Visit the African American History collection in Pearl.

Recent Collection Highlights:

Gayraud Wilmore Papers, 1848-2019, RG 526. Gayraud Wilmore was a theologian, scholar, and activist. He was named the first executive director of the United Presbyterian Church in the U.S.A.'s Commission on Religion and Race (CORAR) in 1963. He traveled to Presbyterian churches to train pastors in how to organize protests and lobby for civil rights, and joined demonstrations throughout the South. Wilmore also helped found the National Conference of Black Churchmen in 1969 and was instrumental in the creation of the UPCUSA Presbyterian Committee on the Self-Development of People in 1970. He served as the executive director of CORAR until 1972. He died in 2020. Our thanks to Jack and Carmen Wilmore for delivering these records to us in July of 2019.

 

In a 1982 interview conducted at Newark Airport and in Rochester, N.Y., Wilmore reflects on "taking my own theology to the streets" as director of the UPCUSA Board of National Missions Division on Church and Race. "I am convinced that one cannot do theology from a library carrel or from a study desk."(Cassette 857-858)

 

 

 

African American Synods collection, 1873-1988, RG 395 consists of published minutes, select photographs, and newsletters of the historic UPCUSA all-Black governing bodies, including this gathering of leaders from the Synods of Atlantic and Catawba in the 1960s. 

 

Katie Geneva Cannon papers, 1972-2018. Katie Geneva Cannon was the first Black woman ordained a minister of word and sacrament in the Presbyterian Church. She was born in 1950 in the Fisher Town neighborhood of Kannapolis, N.C., one of the seven children of Corine and Esau Cannon. She graduated from Barber-Scotia College (Concord, N.C.), completed a Doctor of Divinity at Johnson C. Smith Theological Seminary, and was the first African American to complete a Doctor of Philosophy at Union Theological Seminary (New York, N.Y.). She was ordained by the UPCUSA Presbytery of Catawba in 1974. A definitive voice in Womanist theology, Cannon specialized in Womanist/feminist/mujerista ethics, teaching at Temple University, and Union Presbyterian Seminary in (Richmond, Va.). She died August 8, 2018. Our immense thanks go out to the Cannon family for delivering this material to PHS in 2020. Additional material from Katie's life and work is held at the Center for Womanist Leadership at Union Presbyterian Seminary in Richmond, Virginia, and at Union Theological Seminary, New York, New York.

 

View selections from Katie Cannon's papers in Pearl.

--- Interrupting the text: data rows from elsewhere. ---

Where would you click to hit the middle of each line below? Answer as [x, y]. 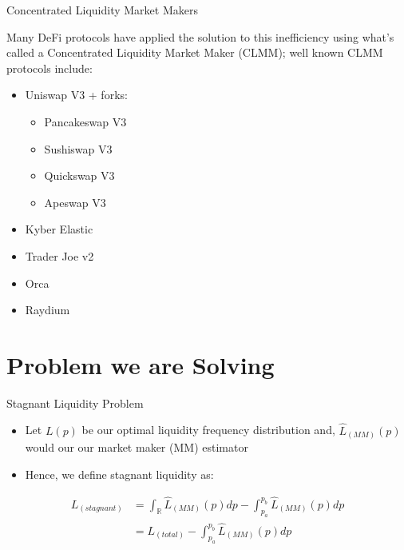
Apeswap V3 [75, 202]
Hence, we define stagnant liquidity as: [119, 474]
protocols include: [50, 68]
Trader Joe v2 [59, 255]
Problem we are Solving [141, 364]
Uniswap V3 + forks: [76, 95]
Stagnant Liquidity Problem [75, 403]
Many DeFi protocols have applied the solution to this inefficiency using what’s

Listen to a clip from a 1987 oral history with Katie here: (Cassette 1900)

First African Presbyterian Church (Philadelphia, Pa.) is the oldest Black Presbyterian congregation in the United States, organized in 1807 by John Gloucester, a man born into slavery in Tennessee in 1776. Extensive records of the session, and of the John Gloucester Memorial Society, are held in Record Group 314.

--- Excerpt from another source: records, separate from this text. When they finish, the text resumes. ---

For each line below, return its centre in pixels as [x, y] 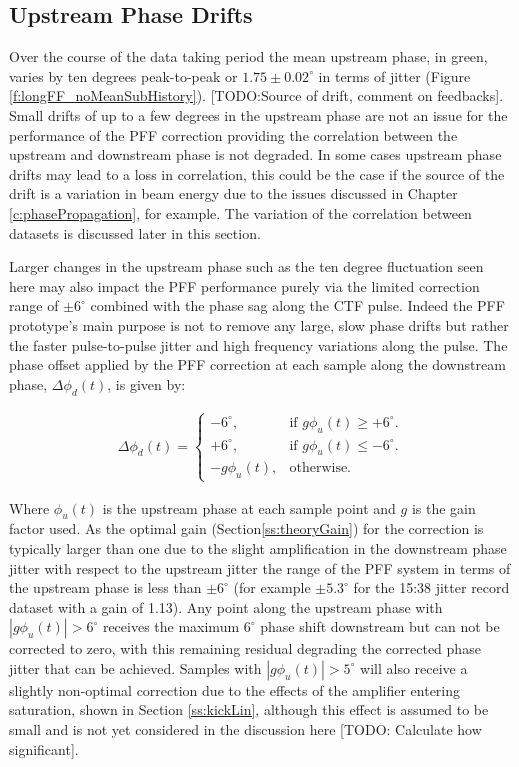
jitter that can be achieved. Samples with [135, 667]
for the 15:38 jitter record [431, 587]
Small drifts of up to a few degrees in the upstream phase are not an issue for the [258, 114]
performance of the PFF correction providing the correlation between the [233, 134]
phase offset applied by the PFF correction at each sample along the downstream [257, 364]
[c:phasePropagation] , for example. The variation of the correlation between [240, 212]
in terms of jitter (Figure [394, 75]
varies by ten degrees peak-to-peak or [123, 75]

--Church of the Covenant (Wilkes-Barre, Pa.) was the first pastorate of William Drew Robeson, human rights champion, later pastor of Witherspoon Street Presbyterian Church (Princeton, N.J.), and father of activist Paul Robeson. The church dissolved in 1895; its only volume of session minutes is held here. (V MI46 W652cs)

--Thelma C. Davidson Adair was the first African American woman moderator of the Presbyterian Church, elected by the 188th General Assembly in Baltimore in 1976. In a 2008 interview, Adair reflects on the work of Church Women United to create "causeways," uniting women across continents.